そのため、USP開発ではDoE、スケールダウンモデル、工程特性解析、PPQ前のリスク評価などが重要になります。
USPとプロセスバリデーション
商用製造を見据えたCMCでは、USPが再現性よく機能することを示す必要があります。
EMAのバイオテクノロジー由来有効成分に関するプロセスバリデーションガイドラインでは、上流工程について、細胞培養ステップが意図した通りに機能することを評価・検証するという考え方が示されています。
USPのプロセスバリデーションでは、たとえば以下が論点になります。
| 論点 | 内容 |
|---|---|
| スケールダウンモデル | 商用スケールを適切に代表できるか |
| 工程パラメータ | 設定範囲、許容範囲、管理戦略 |
| ハーベスト基準 | 培養終了時点の判断基準 |
| 工程内試験 | 細胞密度、生存率、代謝物、目的物濃度 |
| 汚染管理 | バイオバーデン、マイコプラズマ、ウイルス安全性 |
| 一貫性 | ロット間で同等の品質・収量が得られるか |
USPは生物学的な変動を含むため、「設定値どおりに運転した」だけではなく、工程の変動が品質へ与える影響を理解しておくことが重要です。
USPと技術移管
バイオ医薬品では、開発施設から製造施設、あるいはCDMOへ工程を移管する場面が多くあります。

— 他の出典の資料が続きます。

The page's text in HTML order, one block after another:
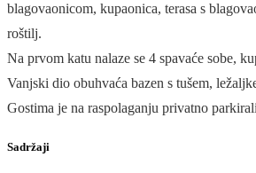
blagovaonicom, kupaonica, terasa s
roštilj.
Na prvom katu nalaze se 4 spavaće sobe,
Vanjski dio obuhvaća bazen s tušem,
Gostima je na raspolaganju privatno
Sadržaji
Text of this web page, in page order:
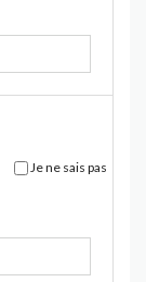
Je ne sais pas
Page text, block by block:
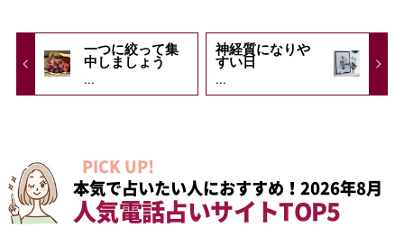
一つに絞って集
中しましょう
...
神経質になりや
すい日
...
PICK UP!
本気で占いたい人におすすめ！2026年8月
人気電話占いサイトTOP5
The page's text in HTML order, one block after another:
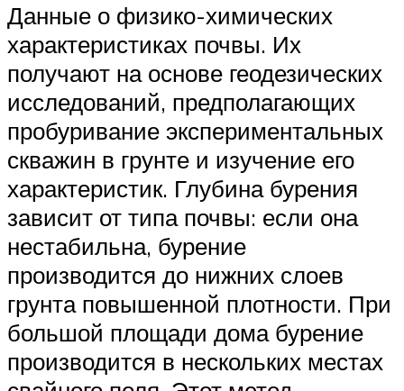
Данные о физико-химических
характеристиках почвы. Их
получают на основе геодезических
исследований, предполагающих
пробуривание экспериментальных
скважин в грунте и изучение его
характеристик. Глубина бурения
зависит от типа почвы: если она
нестабильна, бурение
производится до нижних слоев
грунта повышенной плотности. При
большой площади дома бурение
производится в нескольких местах
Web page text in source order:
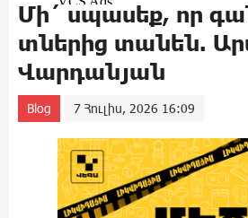
Մի´ սպասեք, որ
տներից տանեն.
Վարդանյան
Blog 7 Հուլիս, 2026 16:09
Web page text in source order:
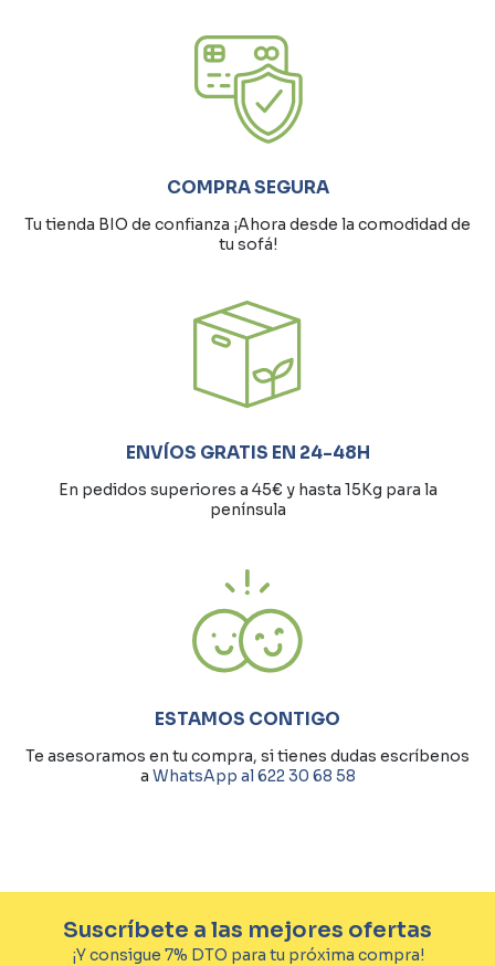
COMPRA SEGURA
Tu tienda BIO de confianza ¡Ahora desde la comodidad de
tu sofá!
ENVÍOS GRATIS EN 24-48H
En pedidos superiores a 45€ y hasta 15Kg para la
península
ESTAMOS CONTIGO
Te asesoramos en tu compra, si tienes dudas escríbenos
a WhatsApp al 622 30 68 58
Suscríbete a las mejores ofertas
¡Y consigue 7% DTO para tu próxima compra!
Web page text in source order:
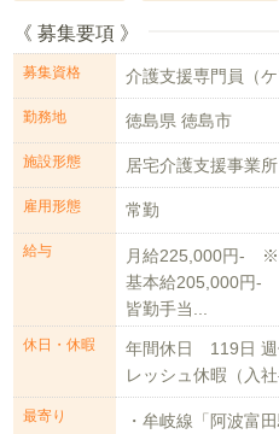
《 募集要項 》
募集資格 介護支援専門員（ケ
勤務地 徳島県 徳島市
施設形態 居宅介護支援事業所
雇用形態 常勤
給与
月給225,000円- ※
基本給205,000円-
皆勤手当...
休日・休暇
年間休日 119日 週
レッシュ休暇（入
最寄り
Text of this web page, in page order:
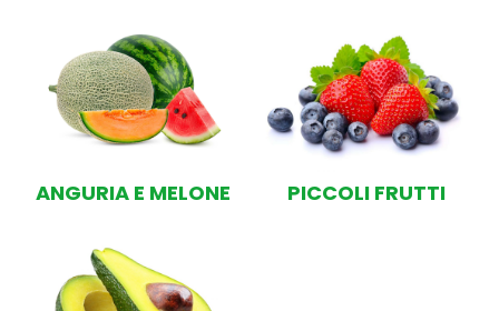
ANGURIA E MELONE PICCOLI FRUTTI
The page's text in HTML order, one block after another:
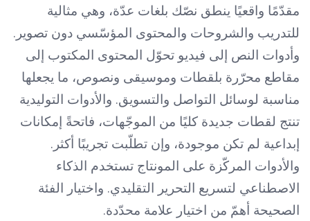
مقدّمًا واقعيًا ينطق نصّك بلغات عدّة، وهي مثالية
للتدريب والشروحات والمحتوى المؤسّسي دون تصوير.
وأدوات النص إلى فيديو تحوّل المحتوى المكتوب إلى
مقاطع محرّرة بلقطات وموسيقى ونصوص، ما يجعلها
مناسبة لوسائل التواصل والتسويق. والأدوات التوليدية
تنتج لقطات جديدة كليًا من الموجّهات، فاتحةً إمكانات
إبداعية لم تكن موجودة، وإن تطلّبت تجريبًا أكثر.
والأدوات المركّزة على المونتاج تستخدم الذكاء
الاصطناعي لتسريع التحرير التقليدي. واختيار الفئة
الصحيحة أهمّ من اختيار علامة محدّدة.
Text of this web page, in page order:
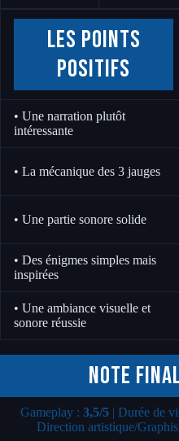
Les points
positifs
• Une narration plutôt
intéressante
• La mécanique des 3 jauges
• Une partie sonore solide
• Des énigmes simples mais
inspirées
• Une ambiance visuelle et
sonore réussie
Note
Gameplay : 3,5/5| Durée de
Direction artistique/
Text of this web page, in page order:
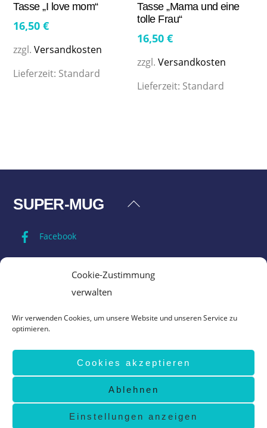
Cookie-Zustimmung
verwalten
Wir verwenden Cookies, um unsere Website und unseren Service zu
optimieren.
Cookies akzeptieren
Ablehnen
Einstellungen anzeigen
Tasse „I love mom“
16,50€
zzgl.Versandkosten
Lieferzeit: Standard
Tasse „Mama und eine
tolle Frau“
16,50€
zzgl.Versandkosten
Lieferzeit: Standard
Back
SUPER-MUG
Facebook
Vertrag widerrufen
Super-Mug 2026 design bywww.grafik-ewald.de
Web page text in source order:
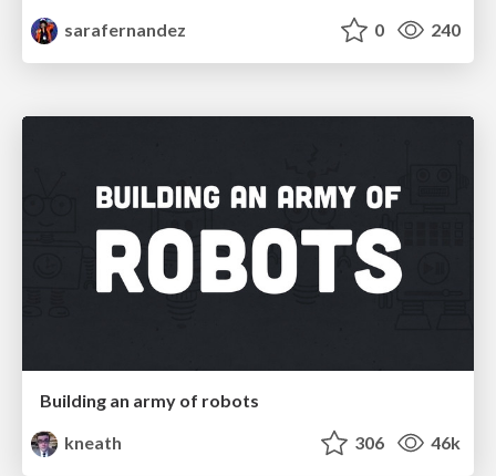
sarafernandez
0 240
Building an army of robots
kneath
306 46k
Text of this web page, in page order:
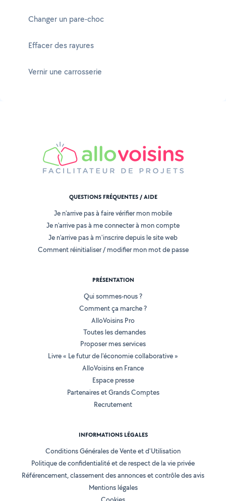
Changer un pare-choc
Effacer des rayures
Vernir une carrosserie
QUESTIONS FRÉQUENTES / AIDE
Je n'arrive pas à faire vérifier mon mobile
Je n'arrive pas à me connecter à mon compte
Je n'arrive pas à m'inscrire depuis le site web
Comment réinitialiser / modifier mon mot de passe
PRÉSENTATION
Qui sommes-nous ?
Comment ça marche ?
AlloVoisins Pro
Toutes les demandes
Proposer mes services
Livre « Le futur de l'économie collaborative »
AlloVoisins en France
Espace presse
Partenaires et Grands Comptes
Recrutement
INFORMATIONS LÉGALES
Conditions Générales de Vente et d'Utilisation
Politique de confidentialité et de respect de la vie privée
Référencement, classement des annonces et contrôle des avis
Mentions légales

このとき、USPの技術移管では、単に培養条件表を渡すだけでは不十分です。
移管で重要になるのは、以下のような情報です。
| 項目 | 技術移管で必要な情報 |
|---|---|
| 細胞 | セルバンク情報、解凍条件、継代履歴 |
| 培地 | 組成、調製方法、保管条件、使用期限 |
| 培養装置 | バイオリアクター仕様、スケール、センサー |
| 操作条件 | 温度、pH、DO、攪拌、通気、フィード |
| サンプリング | タイミング、試験項目、判定基準 |
| ハーベスト | 終了基準、回収条件、保持条件 |
| 逸脱対応 | 細胞増殖不良、pH逸脱、DO低下、汚染疑い |
特にバイオリアクターは、メーカーやスケールが変わると、同じ攪拌rpmでも混合状態やせん断環境が変わる可能性があります。そのため、単純な数値移管ではなく、工程の意味を理解した移管が必要です。
USPという略語の注意点
CMC文書でUSPと書かれていても、必ずUpstream Processを意味するとは限りません。

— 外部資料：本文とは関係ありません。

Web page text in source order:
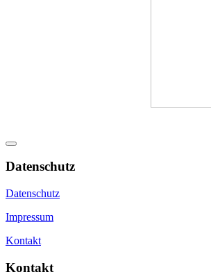
Datenschutz
Datenschutz
Impressum
Kontakt
Kontakt
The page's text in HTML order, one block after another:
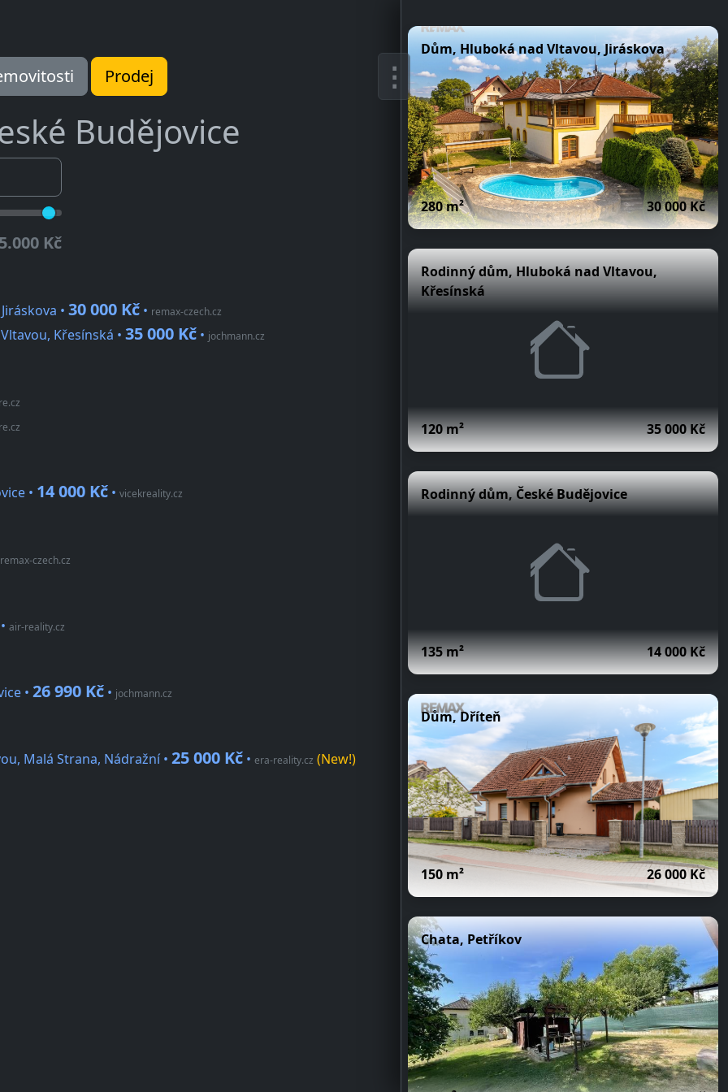
Prodej
Budějovice
Kč
• 30 000 Kč • remax-czech.cz
Křesínská • 35 000 Kč • jochmann.cz
• 14 000 Kč • vicekreality.cz
remax-czech.cz
air-reality.cz
• 26 990 Kč • jochmann.cz
Malá Strana, Nádražní • 25 000 Kč • era-reality.cz (New!)

医薬品分野では、USPは**United States Pharmacopeia(米国薬局方)**を指すことも非常に多いです。
| 略語 | 意味 | 主な文脈 |
|---|---|---|
| USP | Upstream Process | バイオ医薬品製造、CMC、工程開発 |
| USP | United States Pharmacopeia | 薬局方、規格試験、一般試験法 |
たとえば、「USP method」「USP chapter」「USP <85>」のような表現であれば、通常は米国薬局方を意味します。
一方、「USP development」「USP/DSP」「upstream process」「cell culture process」といった文脈では、Upstream Processを意味する可能性が高いです。